* Task objective *
Make an exact copy, from the records below, of the lines from the line containing "Table of contents [29, 78]" to the line containing "8. CREATION-DATE: @", both lines included, excluding pictures.

=== Excerpted data ===

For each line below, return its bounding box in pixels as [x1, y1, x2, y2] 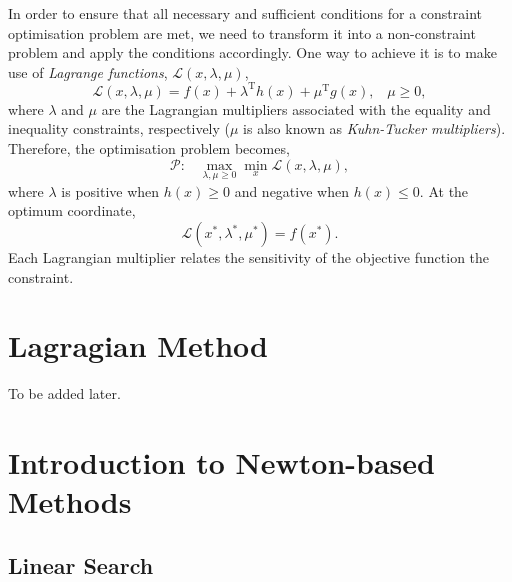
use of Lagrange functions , [8, 61, 168, 82]
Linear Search [8, 549, 154, 580]
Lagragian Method [8, 325, 268, 366]
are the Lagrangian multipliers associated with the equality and [101, 98, 491, 119]
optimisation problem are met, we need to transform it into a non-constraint [8, 22, 476, 43]
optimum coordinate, [8, 200, 136, 221]
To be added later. [8, 383, 121, 404]
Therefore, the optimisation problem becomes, [8, 138, 290, 159]
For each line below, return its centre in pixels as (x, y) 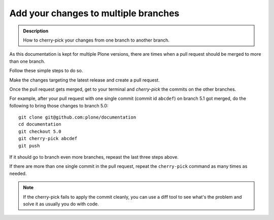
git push (29, 145)
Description (36, 31)
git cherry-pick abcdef (48, 139)
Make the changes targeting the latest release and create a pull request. (84, 80)
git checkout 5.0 (40, 131)
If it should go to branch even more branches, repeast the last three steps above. (94, 157)
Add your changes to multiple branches (94, 13)
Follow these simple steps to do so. (46, 70)
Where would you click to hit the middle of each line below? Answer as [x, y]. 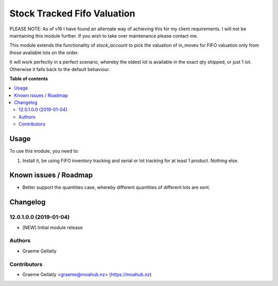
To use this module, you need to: [44, 151]
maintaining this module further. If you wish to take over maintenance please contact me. [104, 35]
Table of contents [29, 78]
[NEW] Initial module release [53, 227]
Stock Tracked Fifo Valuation [72, 13]
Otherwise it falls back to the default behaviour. [60, 69]
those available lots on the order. [44, 52]
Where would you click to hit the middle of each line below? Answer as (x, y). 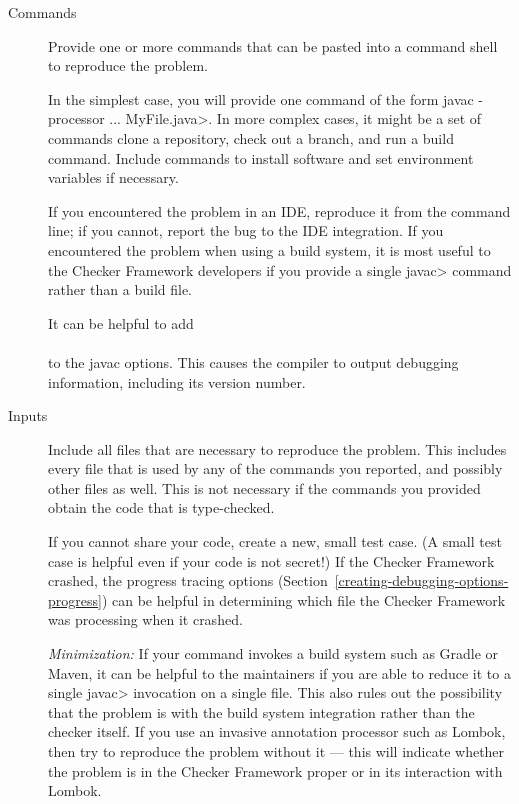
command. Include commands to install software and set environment (261, 157)
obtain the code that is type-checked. (161, 507)
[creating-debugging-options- (421, 580)
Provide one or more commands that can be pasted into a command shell (273, 45)
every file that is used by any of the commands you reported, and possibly (275, 468)
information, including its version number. (177, 381)
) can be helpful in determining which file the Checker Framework (303, 599)
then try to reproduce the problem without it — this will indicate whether (276, 751)
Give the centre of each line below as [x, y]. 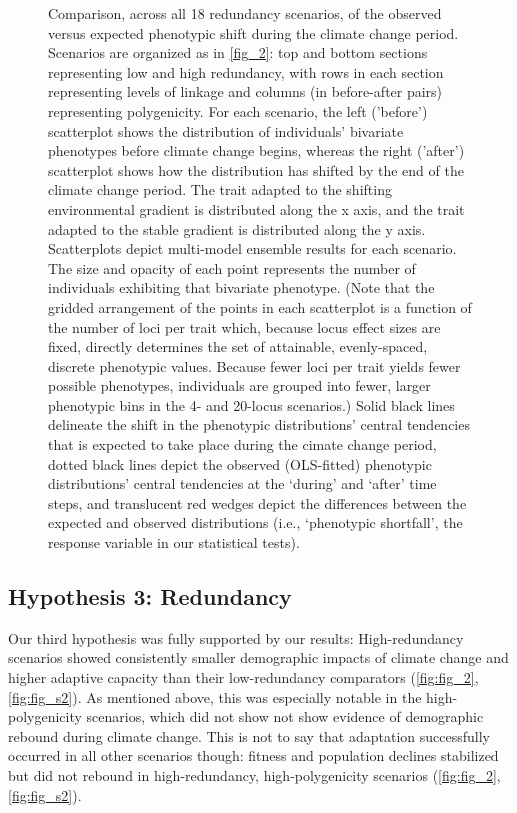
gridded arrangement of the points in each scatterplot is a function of [260, 306]
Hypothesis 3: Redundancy [150, 596]
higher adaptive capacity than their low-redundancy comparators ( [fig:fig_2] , [243, 677]
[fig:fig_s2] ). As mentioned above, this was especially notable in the [215, 696]
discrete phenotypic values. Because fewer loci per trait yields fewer [254, 365]
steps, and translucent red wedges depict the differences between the [257, 502]
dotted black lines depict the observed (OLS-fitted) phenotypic [240, 463]
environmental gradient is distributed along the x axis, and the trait [256, 208]
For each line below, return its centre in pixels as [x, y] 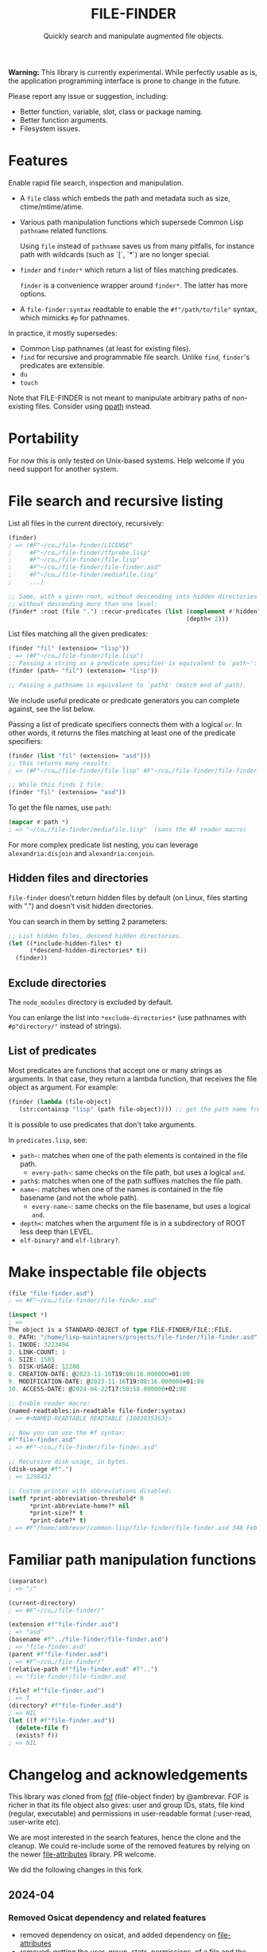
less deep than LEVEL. [56, 1231]
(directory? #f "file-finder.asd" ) [66, 1706]
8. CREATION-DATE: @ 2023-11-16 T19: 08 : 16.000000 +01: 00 [99, 1375]
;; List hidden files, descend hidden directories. [95, 936]
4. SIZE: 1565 [32, 1359]
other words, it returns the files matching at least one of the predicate [122, 733]
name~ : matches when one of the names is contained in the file [122, 1189]
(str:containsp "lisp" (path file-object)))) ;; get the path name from [141, 1109]

===

* Finished task *
Table of contents [29, 78]
[NEW] Initial module release [53, 227]
Stock Tracked Fifo Valuation [72, 13]
Otherwise it falls back to the default behaviour. [60, 69]
those available lots on the order. [44, 52]
Where would you click to hit the middle of each line below? Answer as (x, y). 
command. Include commands to install software and set environment (261, 157)
obtain the code that is type-checked. (161, 507)
[creating-debugging-options- (421, 580)
Provide one or more commands that can be pasted into a command shell (273, 45)
every file that is used by any of the commands you reported, and possibly (275, 468)
information, including its version number. (177, 381)
) can be helpful in determining which file the Checker Framework (303, 599)
then try to reproduce the problem without it — this will indicate whether (276, 751)
Give the centre of each line below as [x, y]. 
gridded arrangement of the points in each scatterplot is a function of [260, 306]
Hypothesis 3: Redundancy [150, 596]
higher adaptive capacity than their low-redundancy comparators ( [fig:fig_2] , [243, 677]
[fig:fig_s2] ). As mentioned above, this was especially notable in the [215, 696]
discrete phenotypic values. Because fewer loci per trait yields fewer [254, 365]
steps, and translucent red wedges depict the differences between the [257, 502]
dotted black lines depict the observed (OLS-fitted) phenotypic [240, 463]
environmental gradient is distributed along the x axis, and the trait [256, 208]
For each line below, return its centre in pixels as [x, y] 
less deep than LEVEL. [56, 1231]
(directory? #f "file-finder.asd" ) [66, 1706]
8. CREATION-DATE: @ 2023-11-16 T19: 08 : 16.000000 +01: 00 [99, 1375]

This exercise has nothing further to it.